Os últimos anos têm sido uma mudança significativa na minha vida. E eu tô gostando muito disso: descobri que amizade não se mede apenas com as palavras ditas, mas, sobretudo, com o que se faz no dia a dia. E amizade assim como qualquer relação é uma escolha. Sendo assim, não dá para perdoar quem não acredita nisso.
Desde 2013, na ida para Portugal, comecei a repensar quase tudo na minha vida. Estar sozinho por um período maior tem que ser uma oportunidade de se repensar. Eu fiz isso. Bem, aí a retrospectiva já começa a ganhar outros contornos e a proposta não é essa, por enquanto, pelo menos.
A AZUL perdeu a minha mala e ontem, depois de 45 dias me manda uma mensagem propondo um acordo de R$645,00 reais. Piada? Uns podem pensar. Nada disso! Foi sério! 

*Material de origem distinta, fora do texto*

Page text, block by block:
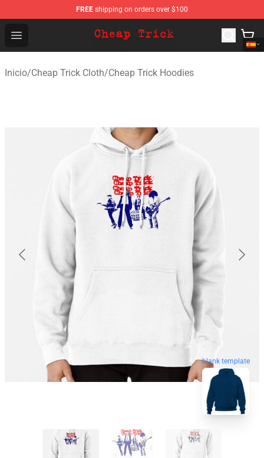
FREE shipping on orders over $100
Open menu
Cheap Trick Store - Official Cheap Trick Merchandise
Inicio/Cheap Trick Cloth/Cheap Trick Hoodies
blank template
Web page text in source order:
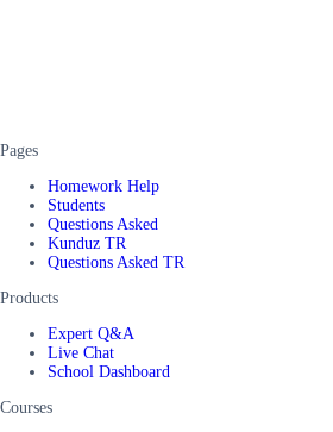
Pages
Homework Help
Students
Questions Asked
Kunduz TR
Questions Asked TR
Products
Expert Q&A
Live Chat
School Dashboard
Courses
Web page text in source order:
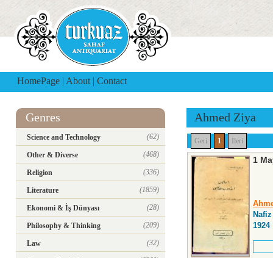
HomePage | About | Contact
Genres
Science and Technology (62)
Other & Diverse (468)
Religion (336)
Literature (1859)
Ekonomi & İş Dünyası (28)
Philosophy & Thinking (209)
Law (32)
Ahmed Ziya
Geri 1 İleri
1
1924
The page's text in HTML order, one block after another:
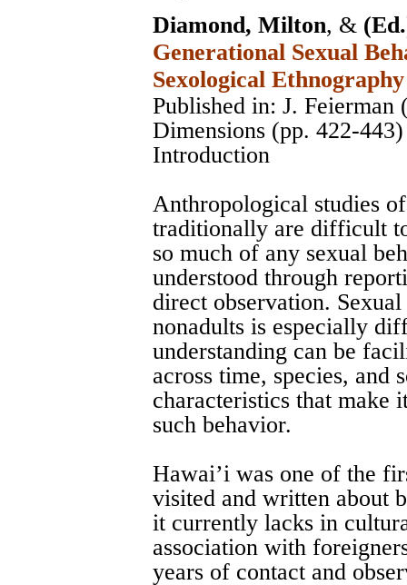
Diamond, Milton, &
Generational Sexual
Sexological Ethnography
Published in: J.
Dimensions (pp. 422-443)
Introduction
Anthropological studies
traditionally are difficult
so much of any sexual
understood through
direct observation.
nonadults is especially
understanding can be
across time, species, and
characteristics that make
such behavior.
Hawai’i was one of the
visited and written about
it currently lacks in
association with
years of contact and
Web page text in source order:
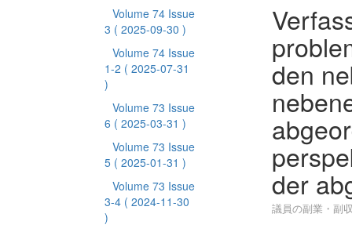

Esse valor não paga a minha mala, imagine se pagaria as melhores roupas perdidas. Essas empresas aéreas precisariam pagar uma multa pelo descaso, pela irresponsabilidade. Bem, o que tiver que ser será. As peças estão no tabuleiro.

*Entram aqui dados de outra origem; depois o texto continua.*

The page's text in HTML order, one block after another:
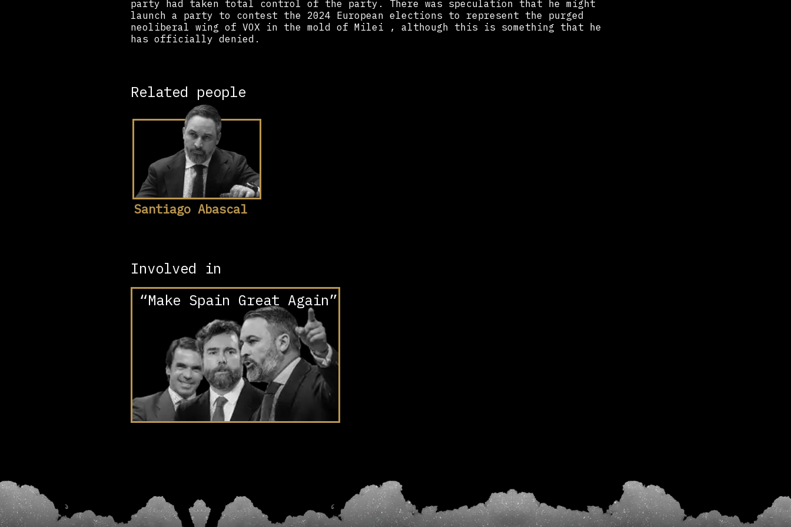
party had taken total control of the party. There was speculation that he might
launch a party to contest the 2024 European elections to represent the purged
neoliberal wing of VOX in the mold of Milei , although this is something that he
has officially denied.
Related people
Santiago Abascal
Involved in
“Make Spain Great Again”

Um ex-colega de colegiado (ex porque deixou de ser uma pessoa por quem eu tenho respeito) organizou um evento sobre sexualidade com, imaginem, a Renovação Carismática com o pretenso status de evento acadêmico, mas antes, é claro, enviou uma mensagem pros seus convidados com conteúdo agressivo, mentiroso, enganoso, homofóbico, misógino. Vergonha total de dividir o espaço acadêmico com esse cara. Vejam como a gente precisa estar atento (e forte) o tempo todo!
Este ano conheci alunos novos na pós-graduação e foi uma grande sorte tê-los por perto. Além de pessoas interessantes, descobri que posso contar com eles pro que precisar. Estávamos precisando de alunos assim. Formamos uma equipe de trabalho, temos que formar uma equipe de leitura e discussão de textos. Valeu também moçada!
Bem, o ano não acabou e eu estou aqui no Rio. Espero que até o final do ano eu tenha ainda boas notícias. Sempre é bom iniciar o Ano Novo com o pé direito (risos).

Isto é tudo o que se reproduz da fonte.